One of the wonderful things about the Internet is the ability to peruse information across the world at any time of the day or night, regardless of whether the target of your search is awake or asleep. A problem with this approach, however, happens when you’re browsing content that is updated at various intervals throughout the day, and you’d like to know when that content was changed.

When a webmaster is aware that users are browsing her site, she’ll usually make a note on her web site saying what time zone was used to base the times upon or may display the times according to Greenwich Mean Time (GMT). However, this solution is not the best one, since the user browsing her web site then has to add or subtract a number or hours (or minutes in some locations) from the displayed times to come to the time according to their local clock. And, with Summer Time or Daylight Savings Time in effect in different parts of the world, this calculation could be off.

The purpose of this white paper is to propose that web site developers and web browser developers work together to start helping out their users by showing the times their materials were posted on their web sites in the user’s time zone.

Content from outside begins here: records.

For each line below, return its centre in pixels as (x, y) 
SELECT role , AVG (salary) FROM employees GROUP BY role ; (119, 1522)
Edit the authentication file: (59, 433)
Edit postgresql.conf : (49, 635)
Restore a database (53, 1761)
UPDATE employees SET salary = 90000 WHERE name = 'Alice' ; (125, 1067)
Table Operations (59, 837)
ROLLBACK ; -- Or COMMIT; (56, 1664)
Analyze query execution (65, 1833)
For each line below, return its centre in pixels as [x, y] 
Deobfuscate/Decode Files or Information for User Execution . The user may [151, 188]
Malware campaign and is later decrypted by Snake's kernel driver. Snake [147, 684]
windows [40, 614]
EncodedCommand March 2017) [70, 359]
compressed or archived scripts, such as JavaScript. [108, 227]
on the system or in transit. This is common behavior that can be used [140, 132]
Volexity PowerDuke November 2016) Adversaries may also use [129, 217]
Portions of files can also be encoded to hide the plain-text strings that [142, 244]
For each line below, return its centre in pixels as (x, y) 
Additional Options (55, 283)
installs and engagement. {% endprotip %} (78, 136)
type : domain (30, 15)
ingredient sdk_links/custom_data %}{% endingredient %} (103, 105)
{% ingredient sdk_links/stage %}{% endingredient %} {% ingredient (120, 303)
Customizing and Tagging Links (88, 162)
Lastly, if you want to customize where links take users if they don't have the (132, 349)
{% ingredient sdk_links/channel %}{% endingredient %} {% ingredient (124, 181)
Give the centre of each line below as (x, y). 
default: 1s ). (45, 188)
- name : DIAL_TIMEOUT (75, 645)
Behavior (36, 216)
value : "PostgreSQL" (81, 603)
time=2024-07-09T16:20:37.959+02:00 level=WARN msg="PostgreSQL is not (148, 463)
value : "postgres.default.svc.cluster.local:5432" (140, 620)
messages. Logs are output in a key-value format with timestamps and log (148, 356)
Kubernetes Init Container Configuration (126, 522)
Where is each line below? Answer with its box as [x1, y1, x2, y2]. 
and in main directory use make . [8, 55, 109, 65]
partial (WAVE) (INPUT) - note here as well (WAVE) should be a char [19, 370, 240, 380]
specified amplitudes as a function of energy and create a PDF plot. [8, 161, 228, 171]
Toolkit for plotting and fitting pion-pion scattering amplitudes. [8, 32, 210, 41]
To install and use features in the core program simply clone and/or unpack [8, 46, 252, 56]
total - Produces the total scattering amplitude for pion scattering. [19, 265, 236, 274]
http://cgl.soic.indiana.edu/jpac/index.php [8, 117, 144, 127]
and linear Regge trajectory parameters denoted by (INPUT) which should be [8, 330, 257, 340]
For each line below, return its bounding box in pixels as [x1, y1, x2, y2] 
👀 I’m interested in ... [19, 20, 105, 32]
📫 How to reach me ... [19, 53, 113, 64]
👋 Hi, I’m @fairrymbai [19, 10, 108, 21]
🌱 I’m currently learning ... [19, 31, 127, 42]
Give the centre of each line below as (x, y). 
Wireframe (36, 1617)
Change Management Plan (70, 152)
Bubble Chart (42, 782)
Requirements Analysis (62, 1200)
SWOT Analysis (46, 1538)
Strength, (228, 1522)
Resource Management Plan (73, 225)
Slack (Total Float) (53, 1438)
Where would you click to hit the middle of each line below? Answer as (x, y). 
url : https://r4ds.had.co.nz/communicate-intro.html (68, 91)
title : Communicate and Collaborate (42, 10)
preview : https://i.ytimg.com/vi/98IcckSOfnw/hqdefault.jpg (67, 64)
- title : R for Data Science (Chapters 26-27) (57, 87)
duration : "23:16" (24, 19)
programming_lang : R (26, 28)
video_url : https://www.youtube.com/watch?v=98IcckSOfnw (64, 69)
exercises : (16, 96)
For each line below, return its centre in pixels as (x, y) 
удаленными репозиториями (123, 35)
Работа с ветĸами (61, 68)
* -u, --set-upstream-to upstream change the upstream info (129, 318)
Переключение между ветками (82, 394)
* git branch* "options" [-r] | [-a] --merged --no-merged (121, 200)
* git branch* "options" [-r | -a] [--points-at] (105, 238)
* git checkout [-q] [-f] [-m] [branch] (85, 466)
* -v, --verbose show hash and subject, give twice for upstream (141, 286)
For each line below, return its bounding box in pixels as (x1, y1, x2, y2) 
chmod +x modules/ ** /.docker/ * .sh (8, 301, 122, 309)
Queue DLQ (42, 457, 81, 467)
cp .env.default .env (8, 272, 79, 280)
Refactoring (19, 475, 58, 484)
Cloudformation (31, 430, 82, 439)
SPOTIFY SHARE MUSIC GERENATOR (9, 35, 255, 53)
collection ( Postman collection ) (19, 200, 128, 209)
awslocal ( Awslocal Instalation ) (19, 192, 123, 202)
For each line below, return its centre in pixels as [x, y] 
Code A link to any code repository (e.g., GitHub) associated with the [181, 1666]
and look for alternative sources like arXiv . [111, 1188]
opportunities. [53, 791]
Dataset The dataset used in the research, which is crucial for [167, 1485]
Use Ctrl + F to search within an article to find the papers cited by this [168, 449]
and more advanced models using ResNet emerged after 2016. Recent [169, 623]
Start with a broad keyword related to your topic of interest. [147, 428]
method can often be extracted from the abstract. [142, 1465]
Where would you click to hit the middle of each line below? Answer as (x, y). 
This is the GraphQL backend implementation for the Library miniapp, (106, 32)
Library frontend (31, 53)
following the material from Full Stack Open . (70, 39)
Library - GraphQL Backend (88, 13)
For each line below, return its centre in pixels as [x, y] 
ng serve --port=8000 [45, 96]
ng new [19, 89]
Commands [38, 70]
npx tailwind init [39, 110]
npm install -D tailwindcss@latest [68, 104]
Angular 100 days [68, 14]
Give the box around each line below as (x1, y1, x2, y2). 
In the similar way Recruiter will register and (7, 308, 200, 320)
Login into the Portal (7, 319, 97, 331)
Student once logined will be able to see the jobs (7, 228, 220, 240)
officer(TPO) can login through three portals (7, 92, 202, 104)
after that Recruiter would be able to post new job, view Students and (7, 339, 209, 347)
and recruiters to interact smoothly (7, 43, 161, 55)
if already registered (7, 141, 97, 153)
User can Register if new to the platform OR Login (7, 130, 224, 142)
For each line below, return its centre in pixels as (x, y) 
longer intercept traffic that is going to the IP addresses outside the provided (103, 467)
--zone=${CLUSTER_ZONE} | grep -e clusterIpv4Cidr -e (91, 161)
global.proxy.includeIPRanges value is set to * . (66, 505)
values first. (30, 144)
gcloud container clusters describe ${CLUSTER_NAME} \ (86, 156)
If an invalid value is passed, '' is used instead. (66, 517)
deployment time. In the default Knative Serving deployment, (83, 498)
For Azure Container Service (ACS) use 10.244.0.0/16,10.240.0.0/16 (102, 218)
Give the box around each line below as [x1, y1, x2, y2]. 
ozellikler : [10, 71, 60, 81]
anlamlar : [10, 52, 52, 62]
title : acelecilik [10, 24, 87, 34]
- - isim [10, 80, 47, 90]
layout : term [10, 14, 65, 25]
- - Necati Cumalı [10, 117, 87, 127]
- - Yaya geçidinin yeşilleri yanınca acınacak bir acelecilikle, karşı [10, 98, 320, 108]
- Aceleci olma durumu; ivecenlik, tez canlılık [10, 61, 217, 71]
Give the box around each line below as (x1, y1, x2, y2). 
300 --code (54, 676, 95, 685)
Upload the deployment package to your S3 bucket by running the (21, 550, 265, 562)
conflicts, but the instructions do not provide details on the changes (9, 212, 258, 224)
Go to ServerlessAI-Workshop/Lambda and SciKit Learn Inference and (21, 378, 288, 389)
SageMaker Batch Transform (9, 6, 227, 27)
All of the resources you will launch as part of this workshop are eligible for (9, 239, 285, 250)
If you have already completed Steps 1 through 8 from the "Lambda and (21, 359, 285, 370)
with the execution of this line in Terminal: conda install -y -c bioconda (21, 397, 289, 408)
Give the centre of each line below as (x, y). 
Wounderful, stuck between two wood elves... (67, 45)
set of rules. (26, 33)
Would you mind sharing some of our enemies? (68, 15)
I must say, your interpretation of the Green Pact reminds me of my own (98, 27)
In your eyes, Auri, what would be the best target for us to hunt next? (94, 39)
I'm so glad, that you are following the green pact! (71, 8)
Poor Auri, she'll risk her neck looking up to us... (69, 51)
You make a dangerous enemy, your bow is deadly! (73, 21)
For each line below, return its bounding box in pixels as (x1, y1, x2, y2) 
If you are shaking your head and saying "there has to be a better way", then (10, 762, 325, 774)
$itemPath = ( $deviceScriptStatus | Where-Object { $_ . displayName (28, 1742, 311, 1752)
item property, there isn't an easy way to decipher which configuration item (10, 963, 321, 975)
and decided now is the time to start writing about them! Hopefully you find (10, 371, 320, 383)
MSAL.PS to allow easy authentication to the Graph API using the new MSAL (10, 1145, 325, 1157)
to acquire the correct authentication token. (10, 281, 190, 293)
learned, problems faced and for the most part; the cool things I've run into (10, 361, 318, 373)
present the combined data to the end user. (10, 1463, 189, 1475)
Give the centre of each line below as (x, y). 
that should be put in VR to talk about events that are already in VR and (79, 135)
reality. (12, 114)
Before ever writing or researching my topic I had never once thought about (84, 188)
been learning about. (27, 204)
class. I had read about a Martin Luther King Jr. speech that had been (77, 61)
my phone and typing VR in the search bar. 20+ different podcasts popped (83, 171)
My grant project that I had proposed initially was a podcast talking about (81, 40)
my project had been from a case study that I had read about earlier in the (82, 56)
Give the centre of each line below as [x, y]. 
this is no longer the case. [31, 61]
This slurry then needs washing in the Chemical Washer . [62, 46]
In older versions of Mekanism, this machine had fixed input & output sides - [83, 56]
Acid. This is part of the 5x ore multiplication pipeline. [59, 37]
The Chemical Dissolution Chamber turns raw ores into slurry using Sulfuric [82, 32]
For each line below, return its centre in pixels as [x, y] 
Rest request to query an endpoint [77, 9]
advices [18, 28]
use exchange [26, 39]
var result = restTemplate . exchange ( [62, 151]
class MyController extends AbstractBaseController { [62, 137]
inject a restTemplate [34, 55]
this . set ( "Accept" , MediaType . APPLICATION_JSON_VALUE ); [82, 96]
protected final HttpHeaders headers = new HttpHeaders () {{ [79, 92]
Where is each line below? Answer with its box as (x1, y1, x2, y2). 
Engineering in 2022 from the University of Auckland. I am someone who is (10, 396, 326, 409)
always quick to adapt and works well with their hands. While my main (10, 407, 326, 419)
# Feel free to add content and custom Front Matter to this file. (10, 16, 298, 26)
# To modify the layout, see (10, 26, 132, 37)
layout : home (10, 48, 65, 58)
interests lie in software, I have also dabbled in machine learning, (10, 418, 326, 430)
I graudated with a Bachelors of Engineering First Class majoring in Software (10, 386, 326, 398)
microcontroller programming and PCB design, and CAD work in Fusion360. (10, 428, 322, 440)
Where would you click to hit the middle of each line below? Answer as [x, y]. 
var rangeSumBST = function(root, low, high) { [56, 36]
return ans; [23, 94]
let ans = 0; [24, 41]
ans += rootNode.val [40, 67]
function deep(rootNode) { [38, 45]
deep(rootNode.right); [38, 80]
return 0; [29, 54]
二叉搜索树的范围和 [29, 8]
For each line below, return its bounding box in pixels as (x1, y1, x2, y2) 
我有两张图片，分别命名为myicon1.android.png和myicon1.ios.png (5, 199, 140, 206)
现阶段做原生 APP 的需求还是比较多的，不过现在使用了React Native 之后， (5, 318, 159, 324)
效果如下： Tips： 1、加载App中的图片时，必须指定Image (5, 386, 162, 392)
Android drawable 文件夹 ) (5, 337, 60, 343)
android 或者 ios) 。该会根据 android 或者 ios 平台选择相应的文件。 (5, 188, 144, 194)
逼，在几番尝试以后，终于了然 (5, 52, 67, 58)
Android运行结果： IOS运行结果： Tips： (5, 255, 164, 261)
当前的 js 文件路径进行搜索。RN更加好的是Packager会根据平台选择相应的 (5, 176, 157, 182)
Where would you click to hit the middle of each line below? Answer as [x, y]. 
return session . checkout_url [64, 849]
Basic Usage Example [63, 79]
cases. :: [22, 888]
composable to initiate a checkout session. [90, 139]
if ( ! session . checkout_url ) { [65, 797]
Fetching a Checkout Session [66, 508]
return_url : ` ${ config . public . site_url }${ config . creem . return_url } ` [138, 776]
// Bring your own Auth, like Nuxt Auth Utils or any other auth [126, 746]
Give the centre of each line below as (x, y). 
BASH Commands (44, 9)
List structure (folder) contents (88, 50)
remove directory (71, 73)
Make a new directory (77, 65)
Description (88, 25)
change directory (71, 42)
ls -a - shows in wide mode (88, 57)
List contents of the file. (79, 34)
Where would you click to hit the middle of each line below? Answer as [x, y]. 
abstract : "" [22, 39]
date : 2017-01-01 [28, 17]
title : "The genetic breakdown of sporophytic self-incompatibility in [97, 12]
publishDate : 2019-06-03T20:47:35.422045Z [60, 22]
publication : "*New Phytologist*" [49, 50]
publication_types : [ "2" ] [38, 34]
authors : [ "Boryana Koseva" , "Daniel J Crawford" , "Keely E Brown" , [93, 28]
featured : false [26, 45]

Now, if it were so easy, you’d wonder why no one is doing this right now. The answer to that is it hasn’t become so much of an issue with enough users to get the ball rolling. As a matter of fact, there are two possible solutions for this problem, one, which would require the use of cookies (an adequate solution for now), and the other solution, which would require current web browsers’ source code to be modified (the best solution).

Solution 1: Using Cookies (The Adequate Solution)

The best solution is for web browsers to be modified to provide this option. However, until web browser developers change their applications, web site developers can provide a solution by using JavaScript and cookies.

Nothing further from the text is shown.